Game with stones Alice and Bob are playing a game. There is a pile of $2014$
stones. Alice and Bob alternate taking stones from the
pile, with Alice going first. The number of stones Alice
takes must be a power of $2$ (i.e: $1; 2; 4; :::$), and the number
of stones Bob takes must be a power of $4$ (i.e: $1; 4; 16; :::$).
The person who takes the last stone wins. Show that Alice
has a winning strategy.
I saw this problem, but was unable to devise a strategy for Alice to win.  Could I get some help?
Thank you!
 A: Represent the number $2014$ in binary:
$$\color{red}{1}\color{blue}{1}\color{red}{1}\color{blue}{1}\color{red}{1}\color{blue}{0}\color{red}{1}\color{blue}{1}\color{red}{1}\color{blue}{1}\color{red}{0}$$
If the binary representation of the number of remaining stones has a $\color{blue}{1}$ in an odd spot (counting from the right, corresponding to an odd power of two), then Bob cannot win in a single move (since he can only take even powers of two).
Try to show then that every move of Bob's either maintains or creates or reduces the number of $\color{blue}{1}$'s by at most one and that regardless of game position, Alice can always leave 1 or more $\color{blue}{1}$'s at the end of her turn (or end the game).
Since Bob cannot win, Alice must be the winner.

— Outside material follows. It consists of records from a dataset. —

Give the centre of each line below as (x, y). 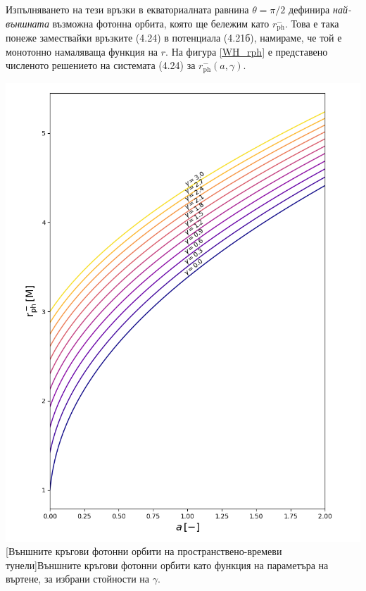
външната (27, 23)
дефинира (309, 9)
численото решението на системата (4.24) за (101, 65)
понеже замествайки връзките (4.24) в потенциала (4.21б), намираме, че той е (174, 38)
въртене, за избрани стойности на (77, 579)
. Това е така (312, 23)
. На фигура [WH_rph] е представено (247, 51)
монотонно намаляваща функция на (82, 51)
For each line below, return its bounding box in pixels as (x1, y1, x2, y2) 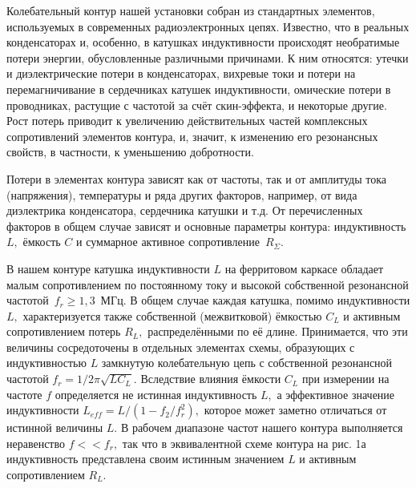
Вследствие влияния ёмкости (140, 370, 281, 387)
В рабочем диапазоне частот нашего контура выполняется (120, 419, 403, 436)
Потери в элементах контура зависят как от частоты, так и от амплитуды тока (6, 170, 386, 187)
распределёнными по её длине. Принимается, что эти (147, 323, 408, 340)
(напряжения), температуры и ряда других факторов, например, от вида (6, 186, 357, 203)
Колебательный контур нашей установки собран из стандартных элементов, (6, 2, 375, 18)
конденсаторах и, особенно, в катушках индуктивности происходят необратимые (6, 34, 400, 50)
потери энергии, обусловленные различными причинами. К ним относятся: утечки (6, 49, 409, 66)
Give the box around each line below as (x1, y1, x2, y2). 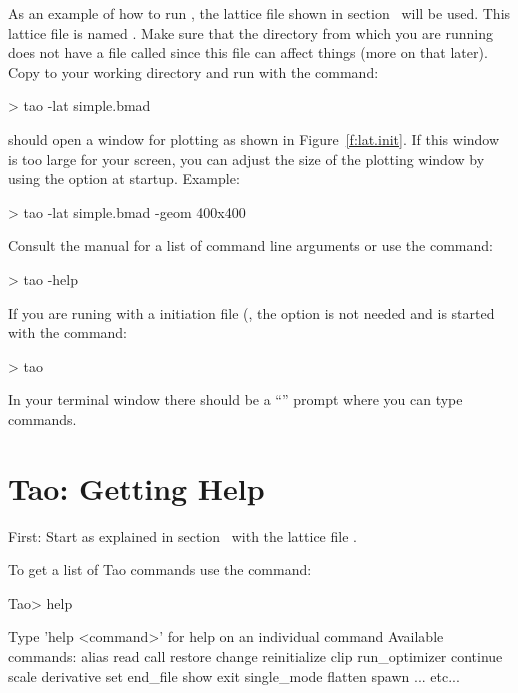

As for an explicit strategy for Alice, if on her turn there are no $\color{red}{1}$'s and only one $\color{blue}{1}$, then end the game by taking the $\color{blue}{1}$. Else, if there are some $\color{red}{1}$'s and no $\color{blue}{1}$'s, then choose to take a power of two corresponding to a $0$, thereby creating at least one  $\color{blue}{1}$.  Else, take any even power of two.